Numerical modelling of a transient slug mixing experiment of the ROCOM test facility using CFX-5

The coolant mixing is of relevance for two classes of accident scenarios – boron dilution and cold-water transients. Experimental investigations and numerical simulations of coolant mixing in the downcomer and the lower plenum of PWRs was the topic of the EU-Project “FLOMIX-R”. The results of the project showed, that coolant mixing has a high relevance for nuclear safety. The coolant mixing is the only inherent mechanism, which reduces risks of power excursions. For the investigation of the relevant mixing phenomena, the Rossendorf test facility ROCOM has been used. ROCOM is a 1:5 scaled Plexiglas model of the PWR Konvoi allowing conductivity measurements by wire mesh sensors and velocity measurements by the LDA technique.
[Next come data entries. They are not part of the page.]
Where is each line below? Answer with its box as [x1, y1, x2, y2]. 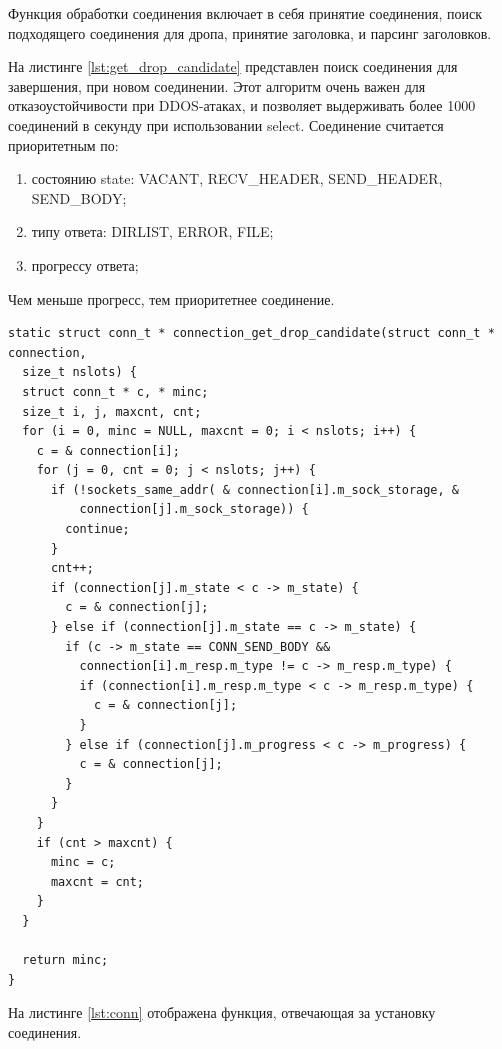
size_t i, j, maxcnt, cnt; [22, 404, 202, 419]
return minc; [22, 953, 109, 968]
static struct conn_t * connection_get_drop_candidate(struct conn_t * [8, 326, 495, 341]
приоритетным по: [8, 134, 119, 155]
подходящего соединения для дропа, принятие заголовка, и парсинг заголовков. [8, 22, 492, 43]
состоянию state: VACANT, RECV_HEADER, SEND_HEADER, [31, 168, 443, 189]
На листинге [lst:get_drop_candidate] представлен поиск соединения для [8, 56, 458, 77]
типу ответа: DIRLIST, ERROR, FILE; [31, 221, 274, 242]
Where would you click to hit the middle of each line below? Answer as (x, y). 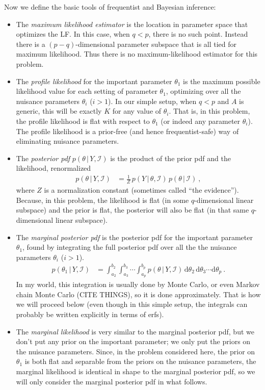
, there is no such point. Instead (198, 34)
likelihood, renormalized (54, 168)
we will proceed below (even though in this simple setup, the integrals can (132, 304)
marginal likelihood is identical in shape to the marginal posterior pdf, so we (136, 371)
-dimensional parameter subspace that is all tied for (156, 44)
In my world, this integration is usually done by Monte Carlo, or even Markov (138, 284)
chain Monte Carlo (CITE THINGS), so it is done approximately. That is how (138, 294)
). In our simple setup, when (152, 101)
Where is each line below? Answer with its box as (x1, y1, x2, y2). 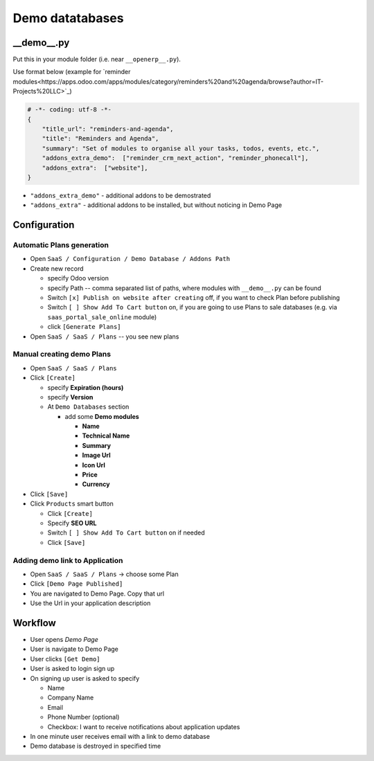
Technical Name (82, 431, 130, 440)
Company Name (47, 693, 94, 702)
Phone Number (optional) (47, 713, 120, 722)
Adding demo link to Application (12, 555, 123, 565)
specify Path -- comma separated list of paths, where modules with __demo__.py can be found (47, 284, 321, 292)
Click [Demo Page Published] (30, 580, 123, 588)
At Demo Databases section (47, 402, 130, 411)
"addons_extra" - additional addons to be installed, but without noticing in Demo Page (30, 201, 283, 209)
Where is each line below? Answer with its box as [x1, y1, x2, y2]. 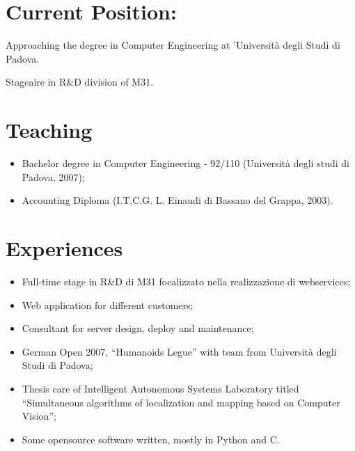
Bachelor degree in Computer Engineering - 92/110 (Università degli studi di [22, 156, 349, 171]
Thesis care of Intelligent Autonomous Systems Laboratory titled [22, 381, 299, 395]
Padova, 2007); [22, 169, 85, 184]
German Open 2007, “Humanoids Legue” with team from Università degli [22, 344, 337, 358]
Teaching [6, 116, 93, 144]
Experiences [6, 234, 123, 262]
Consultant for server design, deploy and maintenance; [22, 321, 254, 335]
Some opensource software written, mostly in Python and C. [22, 432, 280, 446]
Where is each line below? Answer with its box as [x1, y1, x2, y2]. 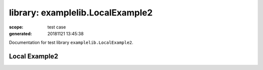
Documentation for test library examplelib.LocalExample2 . [9, 40, 133, 45]
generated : [9, 30, 32, 36]
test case [47, 24, 66, 30]
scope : [9, 24, 24, 30]
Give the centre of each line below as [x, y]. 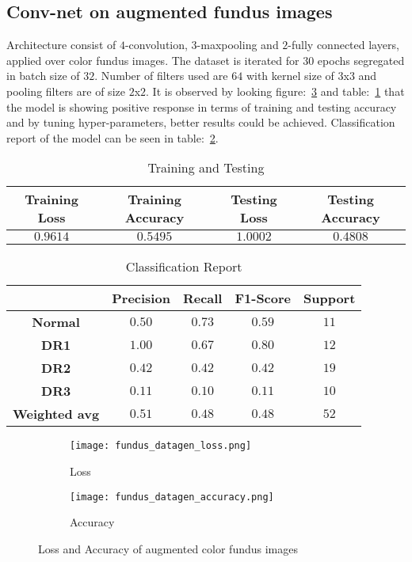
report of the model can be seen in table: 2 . [113, 137]
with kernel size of [290, 76]
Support [330, 298]
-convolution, [156, 45]
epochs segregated [361, 60]
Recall [202, 298]
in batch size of [43, 76]
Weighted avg [56, 414]
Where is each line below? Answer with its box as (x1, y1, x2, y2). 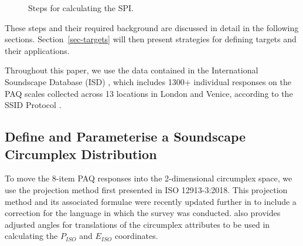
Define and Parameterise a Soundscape (5, 127, 246, 146)
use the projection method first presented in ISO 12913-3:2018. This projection (5, 183, 288, 196)
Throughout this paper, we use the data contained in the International (5, 64, 258, 76)
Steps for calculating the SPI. (28, 2, 134, 14)
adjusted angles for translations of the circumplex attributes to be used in (5, 218, 270, 230)
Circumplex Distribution (5, 144, 157, 163)
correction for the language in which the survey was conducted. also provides (5, 207, 281, 219)
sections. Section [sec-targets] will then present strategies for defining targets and (5, 33, 297, 45)
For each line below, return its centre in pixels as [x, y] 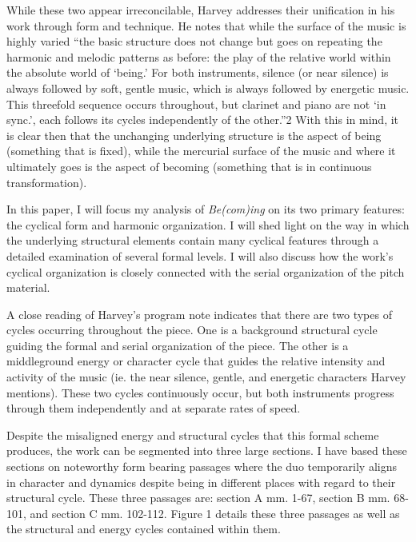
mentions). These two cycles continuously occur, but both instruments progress [200, 392]
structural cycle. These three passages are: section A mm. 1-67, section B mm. [198, 498]
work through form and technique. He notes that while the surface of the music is [206, 25]
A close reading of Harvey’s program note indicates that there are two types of [199, 314]
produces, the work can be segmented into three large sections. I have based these [207, 450]
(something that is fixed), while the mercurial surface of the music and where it [201, 151]
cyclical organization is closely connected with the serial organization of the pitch [206, 271]
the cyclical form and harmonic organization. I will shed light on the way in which [208, 224]
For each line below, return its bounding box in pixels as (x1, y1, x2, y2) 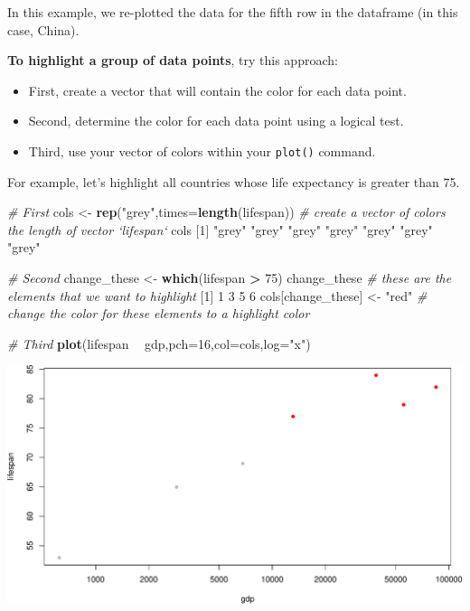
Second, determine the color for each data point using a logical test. (28, 111, 404, 130)
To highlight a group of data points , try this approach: (7, 51, 338, 70)
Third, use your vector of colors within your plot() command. (28, 141, 376, 160)
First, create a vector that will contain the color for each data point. (28, 80, 407, 99)
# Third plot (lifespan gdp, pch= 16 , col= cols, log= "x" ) (7, 334, 311, 352)
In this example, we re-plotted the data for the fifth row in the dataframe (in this (7, 3, 458, 21)
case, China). (7, 20, 80, 39)
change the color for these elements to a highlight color (7, 304, 310, 323)
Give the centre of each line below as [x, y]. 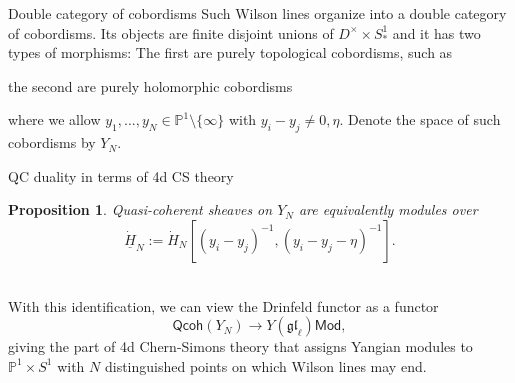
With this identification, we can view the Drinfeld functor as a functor [223, 305]
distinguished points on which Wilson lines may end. [265, 365]
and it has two [436, 32]
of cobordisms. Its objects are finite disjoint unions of [171, 32]
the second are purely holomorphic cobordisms [150, 85]
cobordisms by [52, 142]
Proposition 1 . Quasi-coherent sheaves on [140, 209]
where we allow [54, 119]
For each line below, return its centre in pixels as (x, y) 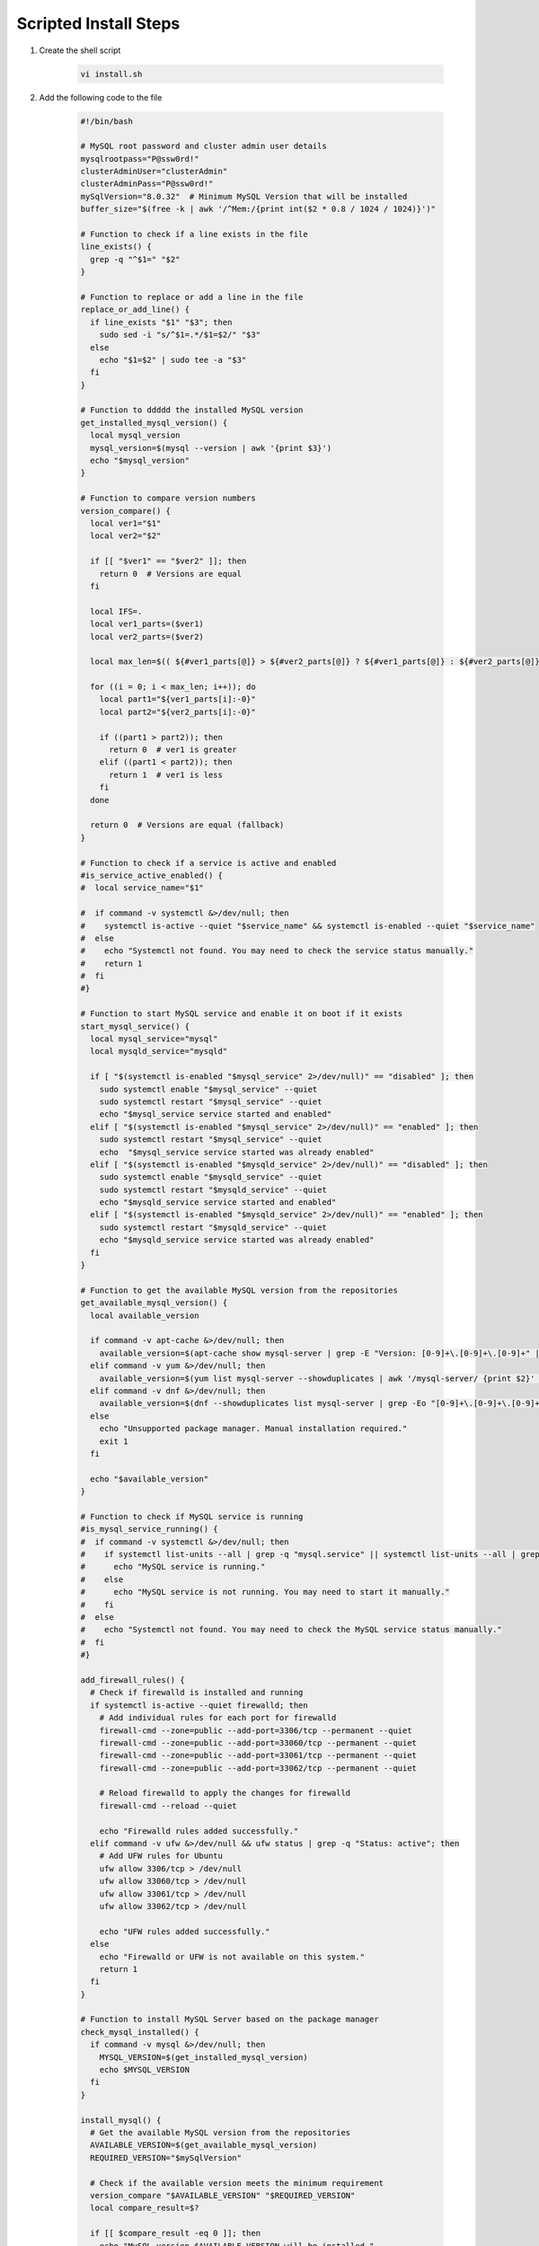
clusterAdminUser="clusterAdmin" (154, 172)
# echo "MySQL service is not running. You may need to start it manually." (265, 1592)
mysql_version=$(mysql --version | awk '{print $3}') (211, 448)
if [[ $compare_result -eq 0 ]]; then (175, 2233)
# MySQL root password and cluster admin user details (203, 146)
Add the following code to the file (101, 97)
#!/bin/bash (107, 121)
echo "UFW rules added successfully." (185, 1931)

Series of experiments were performed at ROCOM to study the mixing of a slug of lower borated water during the start-up of the first main circulation pump.

The CFD calculations were carried out with the code CFX-5. A complex hybrid mesh with the size of 2 million nodes and 4 million elements was used. The turbulence was modeled with the SST model.

Due to the strong momentum insertion during the pump start-up, a dominating horizontal component of the flow was observed near the inlet nozzle leading to a circumferential flow around the core barrel. Therefore, the injected slug is distributed into two main jets, and the maximum of the tracer concentration at the core inlet appears firstly at the location opposite to the loop where the tracer was injected. For turbulent flows the CFD-Code CFX-5 was validated for turbulent, momentum driven mixing. A better description of the mixing processes inside the RPV is the basis of a more realistic safety assessment concerning boron dilution scenarios.